• [Assignment] Find the word "konti" below. Copy each line that has it.

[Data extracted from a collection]
######

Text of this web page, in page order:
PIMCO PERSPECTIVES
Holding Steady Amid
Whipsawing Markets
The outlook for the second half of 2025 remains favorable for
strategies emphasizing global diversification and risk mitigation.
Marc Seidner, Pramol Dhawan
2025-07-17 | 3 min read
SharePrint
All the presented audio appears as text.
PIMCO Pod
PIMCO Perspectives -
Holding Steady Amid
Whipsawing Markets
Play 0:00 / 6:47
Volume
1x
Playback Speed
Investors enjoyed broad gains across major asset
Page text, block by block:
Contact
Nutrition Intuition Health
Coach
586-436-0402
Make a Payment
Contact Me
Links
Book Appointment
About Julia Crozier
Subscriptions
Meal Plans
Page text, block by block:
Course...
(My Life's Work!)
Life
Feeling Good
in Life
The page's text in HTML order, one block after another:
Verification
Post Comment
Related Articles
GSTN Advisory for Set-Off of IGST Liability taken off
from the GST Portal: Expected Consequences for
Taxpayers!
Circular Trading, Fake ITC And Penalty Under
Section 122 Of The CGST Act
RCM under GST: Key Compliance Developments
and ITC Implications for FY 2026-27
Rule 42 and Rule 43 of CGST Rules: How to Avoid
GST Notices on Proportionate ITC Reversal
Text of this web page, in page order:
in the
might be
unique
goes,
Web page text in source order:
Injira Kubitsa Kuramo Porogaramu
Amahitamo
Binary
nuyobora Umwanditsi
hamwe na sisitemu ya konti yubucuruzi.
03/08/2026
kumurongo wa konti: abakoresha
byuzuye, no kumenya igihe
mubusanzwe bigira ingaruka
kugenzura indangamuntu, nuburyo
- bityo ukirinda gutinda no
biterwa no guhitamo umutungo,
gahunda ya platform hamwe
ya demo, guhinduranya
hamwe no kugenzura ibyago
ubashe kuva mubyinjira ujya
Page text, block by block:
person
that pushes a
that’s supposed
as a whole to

######

• [Result of the task]
hamwe na sisitemu ya konti yubucuruzi.
kumurongo wa konti: abakoresha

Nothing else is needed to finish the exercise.